**Action item**.
Using the material below, repeat exactly the lines from the one with "Cart Order Status" through the one with "If you have a", ends included, without any images.

**Information provided**.
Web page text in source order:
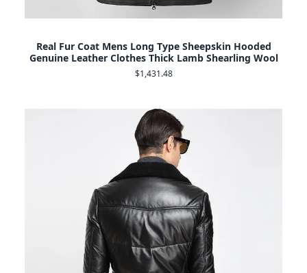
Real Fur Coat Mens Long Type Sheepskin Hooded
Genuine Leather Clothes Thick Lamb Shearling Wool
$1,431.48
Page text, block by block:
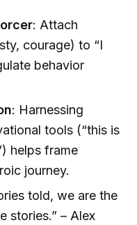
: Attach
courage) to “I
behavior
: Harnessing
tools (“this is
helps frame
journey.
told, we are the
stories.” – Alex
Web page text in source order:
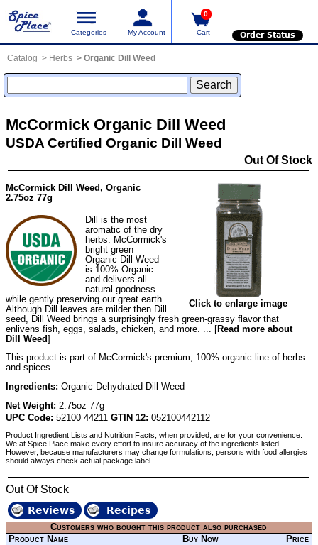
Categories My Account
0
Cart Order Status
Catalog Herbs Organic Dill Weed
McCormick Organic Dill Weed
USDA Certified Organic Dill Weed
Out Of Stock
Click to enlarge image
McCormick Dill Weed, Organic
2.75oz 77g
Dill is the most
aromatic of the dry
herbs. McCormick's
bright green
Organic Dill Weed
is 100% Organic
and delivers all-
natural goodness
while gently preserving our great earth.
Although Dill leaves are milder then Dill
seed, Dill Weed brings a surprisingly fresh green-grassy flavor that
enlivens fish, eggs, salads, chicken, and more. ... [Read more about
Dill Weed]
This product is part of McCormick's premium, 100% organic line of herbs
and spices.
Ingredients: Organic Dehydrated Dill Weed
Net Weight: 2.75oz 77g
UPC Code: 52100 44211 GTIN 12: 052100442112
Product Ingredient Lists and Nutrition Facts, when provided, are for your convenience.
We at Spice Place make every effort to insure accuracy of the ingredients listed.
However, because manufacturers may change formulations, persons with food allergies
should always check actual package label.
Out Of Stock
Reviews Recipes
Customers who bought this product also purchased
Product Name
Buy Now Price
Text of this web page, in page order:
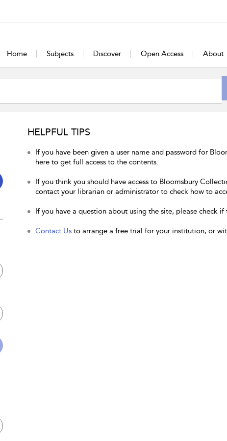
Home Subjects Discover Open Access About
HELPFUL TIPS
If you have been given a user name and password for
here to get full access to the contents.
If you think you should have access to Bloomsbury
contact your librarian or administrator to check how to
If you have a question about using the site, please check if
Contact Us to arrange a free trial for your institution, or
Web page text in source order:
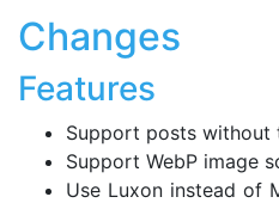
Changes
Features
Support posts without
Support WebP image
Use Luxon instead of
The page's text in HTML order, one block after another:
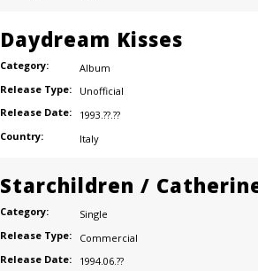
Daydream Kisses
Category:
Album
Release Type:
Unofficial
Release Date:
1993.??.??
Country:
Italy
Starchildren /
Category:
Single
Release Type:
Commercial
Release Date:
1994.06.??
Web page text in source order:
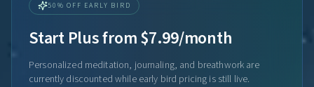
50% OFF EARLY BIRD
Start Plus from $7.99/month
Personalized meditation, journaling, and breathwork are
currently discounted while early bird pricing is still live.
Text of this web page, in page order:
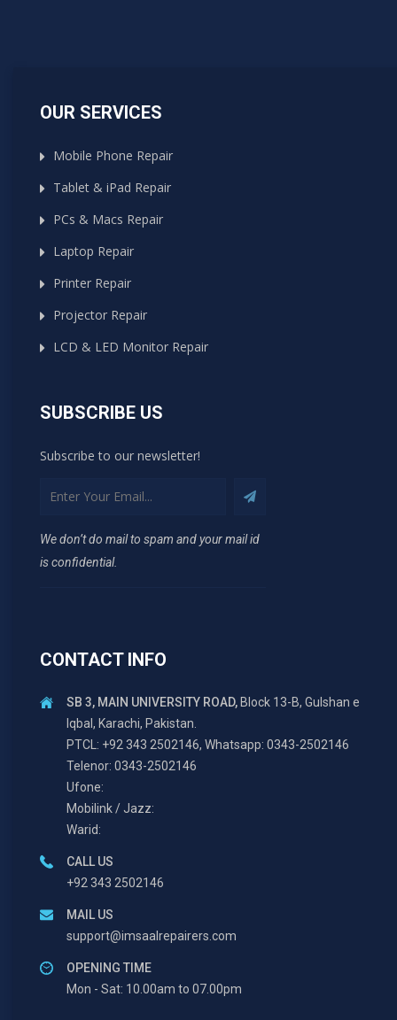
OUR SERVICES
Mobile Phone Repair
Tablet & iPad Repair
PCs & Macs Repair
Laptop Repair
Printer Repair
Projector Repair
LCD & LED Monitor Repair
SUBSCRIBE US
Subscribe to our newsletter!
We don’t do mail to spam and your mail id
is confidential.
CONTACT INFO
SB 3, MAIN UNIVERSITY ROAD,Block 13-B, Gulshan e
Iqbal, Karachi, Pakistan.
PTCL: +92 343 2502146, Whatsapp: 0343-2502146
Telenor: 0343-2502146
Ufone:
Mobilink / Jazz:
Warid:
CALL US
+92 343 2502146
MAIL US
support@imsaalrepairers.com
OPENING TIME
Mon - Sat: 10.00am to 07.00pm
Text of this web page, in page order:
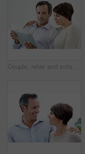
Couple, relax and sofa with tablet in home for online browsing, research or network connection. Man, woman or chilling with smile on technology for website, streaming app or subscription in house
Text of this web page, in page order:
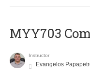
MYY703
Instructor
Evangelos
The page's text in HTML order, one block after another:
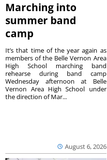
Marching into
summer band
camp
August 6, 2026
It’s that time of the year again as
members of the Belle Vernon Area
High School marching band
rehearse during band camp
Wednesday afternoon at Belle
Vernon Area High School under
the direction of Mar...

**Task answer**.
Cart Order Status
Catalog Herbs Organic Dill Weed
McCormick Organic Dill Weed
USDA Certified Organic Dill Weed
Out Of Stock
Click to enlarge image
McCormick Dill Weed, Organic
2.75oz 77g
Dill is the most
aromatic of the dry
herbs. McCormick's
bright green
Organic Dill Weed
is 100% Organic
and delivers all-
natural goodness
while gently preserving our great earth.
Although Dill leaves are milder then Dill
seed, Dill Weed brings a surprisingly fresh green-grassy flavor that
enlivens fish, eggs, salads, chicken, and more. ... [Read more about
Dill Weed]
This product is part of McCormick's premium, 100% organic line of herbs
and spices.
Ingredients: Organic Dehydrated Dill Weed
Net Weight: 2.75oz 77g
UPC Code: 52100 44211 GTIN 12: 052100442112
Product Ingredient Lists and Nutrition Facts, when provided, are for your convenience.
We at Spice Place make every effort to insure accuracy of the ingredients listed.
However, because manufacturers may change formulations, persons with food allergies
should always check actual package label.
Out Of Stock
Reviews Recipes
Customers who bought this product also purchased
Product Name
Buy Now Price
Text of this web page, in page order:
Home Subjects Discover Open Access About
HELPFUL TIPS
If you have been given a user name and password for
here to get full access to the contents.
If you think you should have access to Bloomsbury
contact your librarian or administrator to check how to
If you have a question about using the site, please check if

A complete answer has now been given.